如此看来,这小妮子手中拿着的新衣新靴想必就是为我准备的咯。赵德芳暗自思忖了片刻后,终于是松下了一口气。
“殿,殿下,你,你醒了么?”走到近前的宫女翠儿,低头见到躺在锦绣床榻上的赵德芳微微闭上的眼皮不断抖动的样子,便就料定了这个平日里就喜欢作怪的四殿下,定然是醒来了不知道在搞什么鬼,她便嗫嚅着羞怯地问道。
被宫女翠儿这么闻言细语的一问,微微睁着眼睛的赵德芳,登时心里一惊,便睁开了双眼,面露窘迫之色,故作一副茫然无知的样子,有些尴尬地答道:“方才我还睡的正香呢,被翠儿你这么一问,我怎么就醒来了呢。”
“啊,都,都是奴婢不好,是奴婢吵醒了殿下,请,请殿下责罚。”宫女翠儿如一只惊弓之鸟一般,娇。躯颤抖不已,惊慌失措之下,赶紧低下头去,欠了欠身子,忙向躺在锦榻上的赵德芳,诚惶诚恐地请罪道。
“咦,我何时说过被你吵醒了呢?这都天色大亮了,我还在睡懒觉实在是有些不妥。你方才虽然惊扰到了我,同时,也把我给叫醒了。我非但不能责罚你,反过来,应该感谢翠儿你才对。”半坐起身来的赵德芳,伸了伸个懒腰,若无其事地微笑道。
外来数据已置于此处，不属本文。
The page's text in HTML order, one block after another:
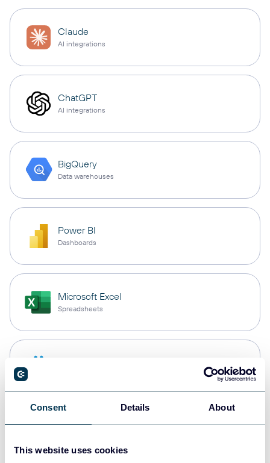
Consent Details About
This website uses cookies
Claude
AI integrations
ChatGPT
AI integrations
BigQuery
Data warehouses
Power BI
Dashboards
Microsoft Excel
Spreadsheets
PostgreSQL

方才惊出一身冷汗的宫女翠儿,这才安下心来,当即再一次地躬身福礼,受宠若惊地说道:“奴,奴婢不敢,奴婢下次再也不敢惊扰殿下您了。”
“好了,好了,我都说过了不追究此事了,你再这样的话,那我就真的要把你送去浣衣局了。”赵德芳在打了一个哈欠后,听到宫女翠儿一副颇不领情的样子,当即心里就有些烦躁起来,便拿出了杀手锏,有些不耐烦地说道。
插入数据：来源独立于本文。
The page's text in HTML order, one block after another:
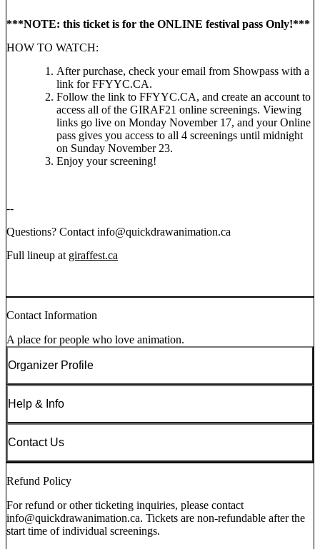
***NOTE: this ticket is for the ONLINE festival pass Only!***
HOW TO WATCH:
After purchase, check your email from Showpass with a
link for FFYYC.CA.
Follow the link to FFYYC.CA, and create an account to
access all of the GIRAF21 online screenings. Viewing
links go live on Monday November 17, and your Online
pass gives you access to all 4 screenings until midnight
on Sunday November 23.
Enjoy your screening!
--
Questions? Contact info@quickdrawanimation.ca
Full lineup at giraffest.ca
Contact Information
A place for people who love animation.
Organizer Profile
Help & Info
Contact Us
Refund Policy
For refund or other ticketing inquiries, please contact
info@quickdrawanimation.ca. Tickets are non-refundable after the
start time of individual screenings.
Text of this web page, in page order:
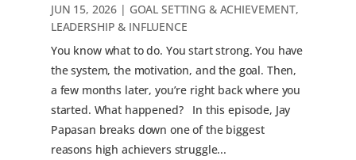
JUN 15, 2026 | GOAL SETTING & ACHIEVEMENT,
LEADERSHIP & INFLUENCE
You know what to do. You start strong. You have
the system, the motivation, and the goal. Then,
a few months later, you’re right back where you
started. What happened? In this episode, Jay
Papasan breaks down one of the biggest
reasons high achievers struggle...

“奴,奴婢,不敢。”宫女翠儿并不知晓赵德芳早就醒来只是在假寐而已,还以为这是赵德芳在冷嘲热讽自己呢,当即便把头往下低的更深了,惶恐不安地嗫嚅着道。
看着宫女翠儿这一副冥顽不灵的样子,赵德芳便轻叹了一口气,继续缓和房间内有些紧张的气氛,望着宫女翠儿手中捧着整洁的衣裳和锃亮的靴子,便转移话题起来,故作一本正经地说道:“好了,好了,你就不要再自责了,你现在可还光着膀子呢,你总不能够让本殿下就穿着短衣短裤出去见人吧。你愣着干什么,还不赶紧为本殿下更衣。”
“喏。”有些惊慌失措的宫女翠儿,忙轻声细语地应了一声道。
在更衣的过程当中,宫女翠儿轻手轻脚,小心翼翼,并且,还一个劲儿地自称奴婢,这让在前世接受过“人人平等”、“自由民主”思想教育的赵德芳听起来十分的别扭和刺耳。
当然了,赵德芳也明白“入乡随俗”的道理。既然,他来了这个有着高低贵贱尊卑之分的古代封建社会,他就应该接受这样的一个事实。若是在大庭广众之下,东宫之内服侍他的这二百多人的宫女、内侍和侍卫们,见到他开口就是殿下长殿下短的叫着,那倒是还没觉得什么,反而让他会飘飘然起来。